Jeopardy!           49.507475
Double Jeopardy!    48.812441
Final Jeopardy!      1.675084
Tiebreaker           0.005000
Name: Round, dtype: float64

In [21]:
for i in jeopardy['Round'].unique():
    j_round = jeopardy.groupby(['Round']).get_group(i)
    top_cat = j_round['Category'].value_counts(normalize=True)[0]*100
    top_cat_name = j_round['Category'].value_counts().index[0] 
    
    print(f'''
    {top_cat_name} category has {top_cat:.3}% of the questions in {i} round.
''')


    WORD ORIGINS category has 2.39% of the questions in Final Jeopardy! round.


    LITERATURE category has 0.359% of the questions in Double Jeopardy! round.


    TELEVISION category has 0.353% of the questions in Jeopardy! round.


    CHILD'S PLAY category has 1e+02% of the questions in Tiebreaker round.



Jeopardy! and Double Jeopardy! rounds comprise 98% of the data.

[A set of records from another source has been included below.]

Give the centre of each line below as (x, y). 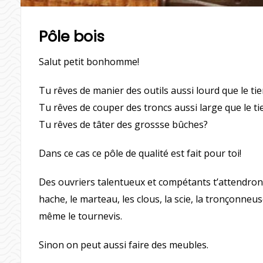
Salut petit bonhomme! (89, 61)
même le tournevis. (81, 216)
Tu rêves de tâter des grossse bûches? (124, 124)
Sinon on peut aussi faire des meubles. (124, 245)
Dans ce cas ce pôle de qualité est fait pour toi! (140, 153)
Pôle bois (72, 36)
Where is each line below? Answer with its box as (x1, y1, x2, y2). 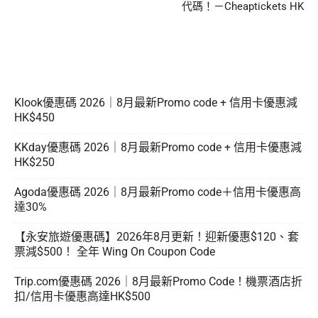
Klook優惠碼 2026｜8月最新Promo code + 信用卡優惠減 (14, 95, 297, 109)
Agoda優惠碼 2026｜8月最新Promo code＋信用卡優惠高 (14, 185, 301, 199)
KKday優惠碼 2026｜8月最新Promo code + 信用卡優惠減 (14, 140, 302, 154)
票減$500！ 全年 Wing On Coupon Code (14, 244, 215, 258)
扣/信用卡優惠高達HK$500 (14, 289, 150, 303)
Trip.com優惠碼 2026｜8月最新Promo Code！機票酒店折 (14, 274, 302, 288)
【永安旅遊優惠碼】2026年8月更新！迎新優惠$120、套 (14, 229, 299, 243)
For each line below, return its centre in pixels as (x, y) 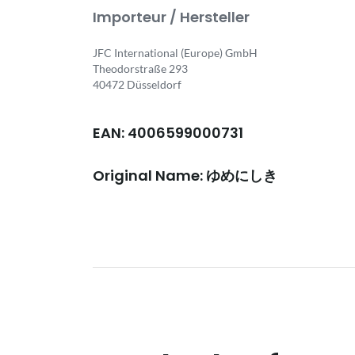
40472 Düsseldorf (137, 84)
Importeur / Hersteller (171, 17)
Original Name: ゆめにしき (185, 176)
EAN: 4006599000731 (168, 133)
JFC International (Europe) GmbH (175, 53)
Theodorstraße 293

However even that we know the top categories of questions for these rounds they constitute only a small percent, so probably the questions come from numerous fields and focusing on a particular category won't be significant

### Conclusion

From the analysis above we concluded that:
* An average of 5.8% of the words that form the answer also occur in the question 
* The mean proportion of terms that occured in past questions and are recycled is 68 %
* According to the chi-squared test, we didn't find statistically significant values of frequencies of words that appear more on high value questions.
* Focusing on a particular domain of questions is not significant since they constitute only a small percentage of the total questions
Therefore, from these strategies the best one would be to study past questions.